### Exercise brief
Pictures are not part of the copy; retype all the records below exactly.

### Dataset excerpts
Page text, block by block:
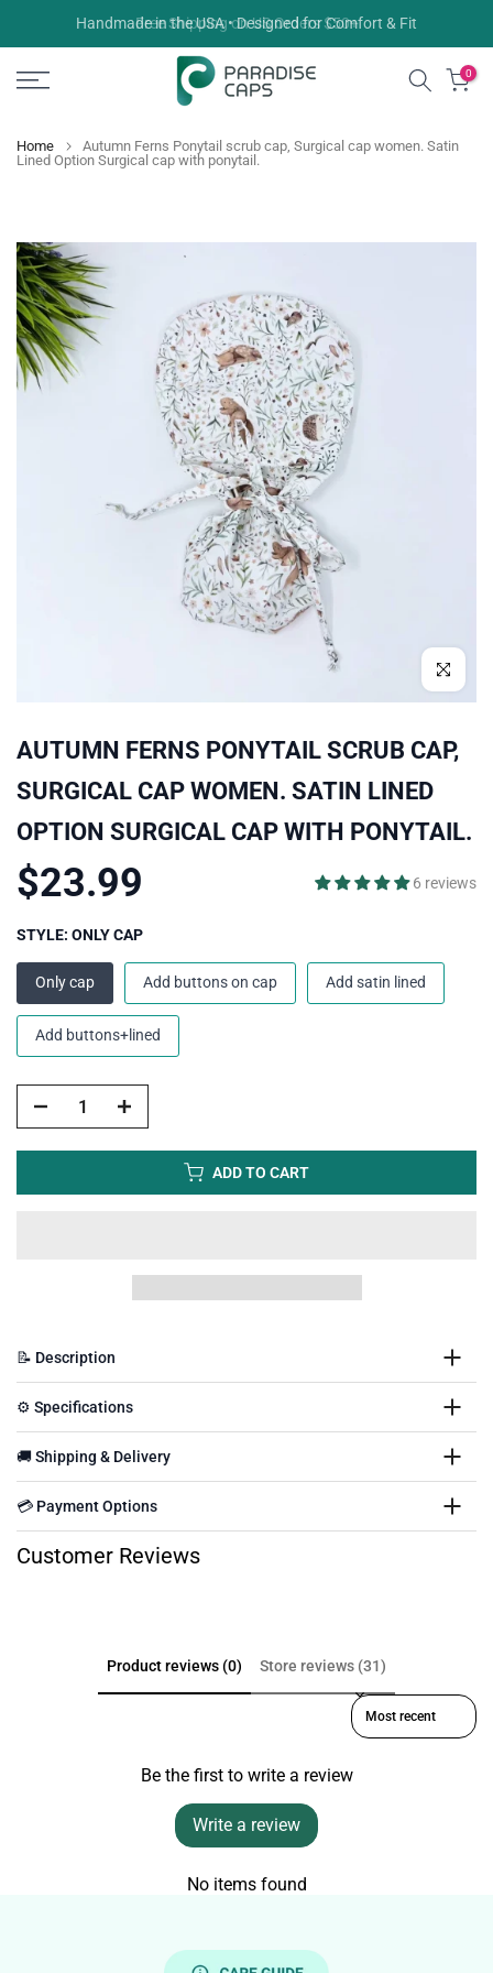
to
content
Free Shipping on US Orders $50+
0
Home
Autumn Ferns Ponytail scrub cap, Surgical cap women. Satin
Lined Option Surgical cap with ponytail.
Click to
AUTUMN FERNS PONYTAIL SCRUB CAP,
SURGICAL CAP WOMEN. SATIN LINED
OPTION SURGICAL CAP WITH PONYTAIL.
$23.99 6 reviews
STYLE: ONLY CAP
Only cap Add buttons on cap Add satin lined
Add buttons+lined
ADD TO CART
📝 Description
⚙️ Specifications
🚚 Shipping & Delivery
💳 Payment Options
Customer Reviews
Product reviews (0) Store reviews (31)
Sort reviews by
Be the first to write a review
Write a review
No items found
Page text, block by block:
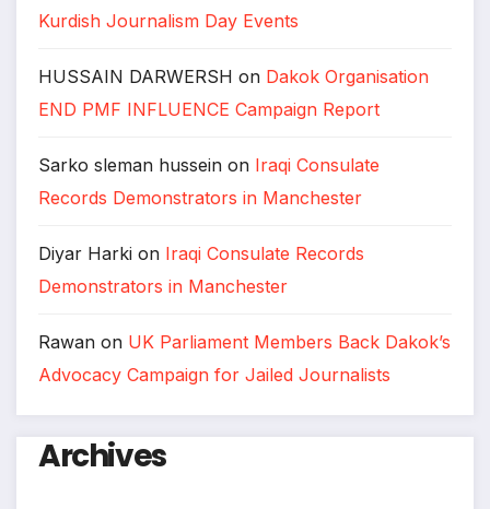
Kurdish Journalism Day Events
HUSSAIN DARWERSH on Dakok Organisation
END PMF INFLUENCE Campaign Report
Sarko sleman hussein on Iraqi Consulate
Records Demonstrators in Manchester
Diyar Harki on Iraqi Consulate Records
Demonstrators in Manchester
Rawan on UK Parliament Members Back Dakok’s
Advocacy Campaign for Jailed Journalists
Archives
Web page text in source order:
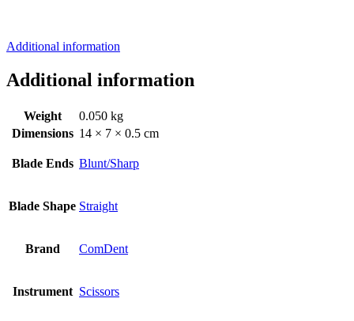
Additional information
Additional information
Weight
0.050 kg
Dimensions 14 × 7 × 0.5 cm
Blade Ends Blunt/Sharp
Blade Shape Straight
Brand ComDent
Instrument Scissors
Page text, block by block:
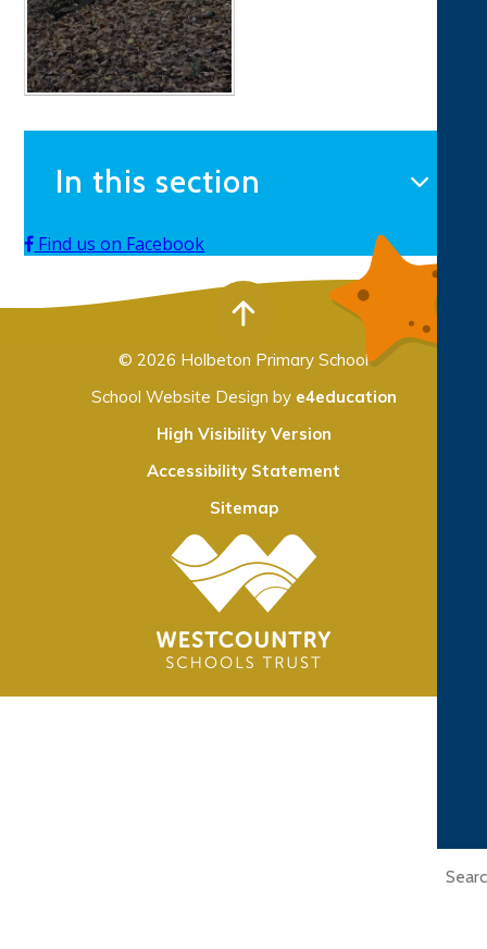
In this section
Find us on Facebook
© 2026 Holbeton Primary School
School Website Design by e4education
High Visibility Version
Accessibility Statement
Sitemap
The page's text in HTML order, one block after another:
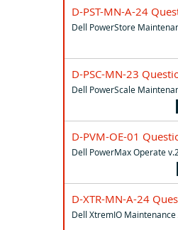
D-PST-MN-A-24
Dell PowerStore
D-PSC-MN-23
Dell PowerScale
D-PVM-OE-01
Dell PowerMax Operate
D-XTR-MN-A-24
Dell XtremIO
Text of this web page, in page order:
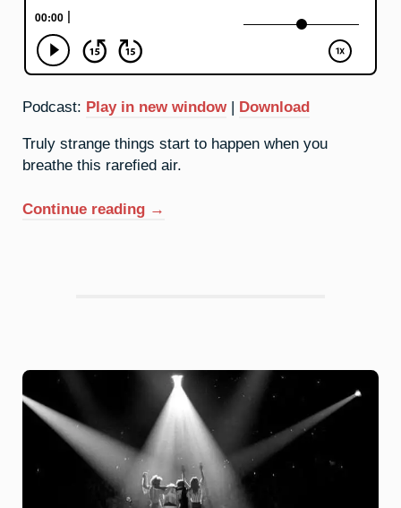
Podcast: Play in new window | Download
Truly strange things start to happen when you
breathe this rarefied air.
Continue reading
“54.
→
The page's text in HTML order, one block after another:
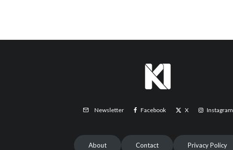
Newsletter Facebook X Instagram
About Contact Privacy Policy
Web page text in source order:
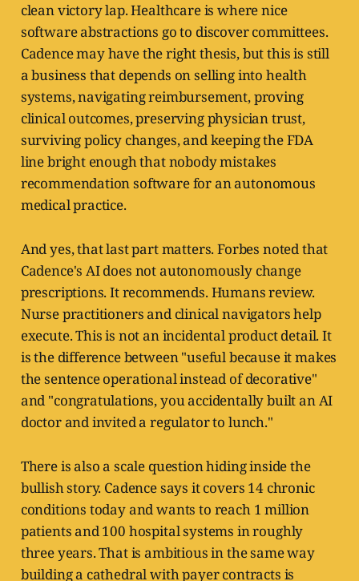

### Exercise output
Page text, block by block:
to
content
Free Shipping on US Orders $50+
0
Home
Autumn Ferns Ponytail scrub cap, Surgical cap women. Satin
Lined Option Surgical cap with ponytail.
Click to
AUTUMN FERNS PONYTAIL SCRUB CAP,
SURGICAL CAP WOMEN. SATIN LINED
OPTION SURGICAL CAP WITH PONYTAIL.
$23.99 6 reviews
STYLE: ONLY CAP
Only cap Add buttons on cap Add satin lined
Add buttons+lined
ADD TO CART
📝 Description
⚙️ Specifications
🚚 Shipping & Delivery
💳 Payment Options
Customer Reviews
Product reviews (0) Store reviews (31)
Sort reviews by
Be the first to write a review
Write a review
No items found
Page text, block by block:
Kurdish Journalism Day Events
HUSSAIN DARWERSH on Dakok Organisation
END PMF INFLUENCE Campaign Report
Sarko sleman hussein on Iraqi Consulate
Records Demonstrators in Manchester
Diyar Harki on Iraqi Consulate Records
Demonstrators in Manchester
Rawan on UK Parliament Members Back Dakok’s
Advocacy Campaign for Jailed Journalists
Archives
Web page text in source order:
Additional information
Additional information
Weight
0.050 kg
Dimensions 14 × 7 × 0.5 cm
Blade Ends Blunt/Sharp
Blade Shape Straight
Brand ComDent
Instrument Scissors
Page text, block by block:
In this section
Find us on Facebook
© 2026 Holbeton Primary School
School Website Design by e4education
High Visibility Version
Accessibility Statement
Sitemap
The page's text in HTML order, one block after another:
D-PST-MN-A-24
Dell PowerStore
D-PSC-MN-23
Dell PowerScale
D-PVM-OE-01
Dell PowerMax Operate
D-XTR-MN-A-24
Dell XtremIO
Text of this web page, in page order:
Podcast: Play in new window | Download
Truly strange things start to happen when you
breathe this rarefied air.
Continue reading
“54.
→
The page's text in HTML order, one block after another:
Newsletter Facebook X Instagram
About Contact Privacy Policy
Web page text in source order:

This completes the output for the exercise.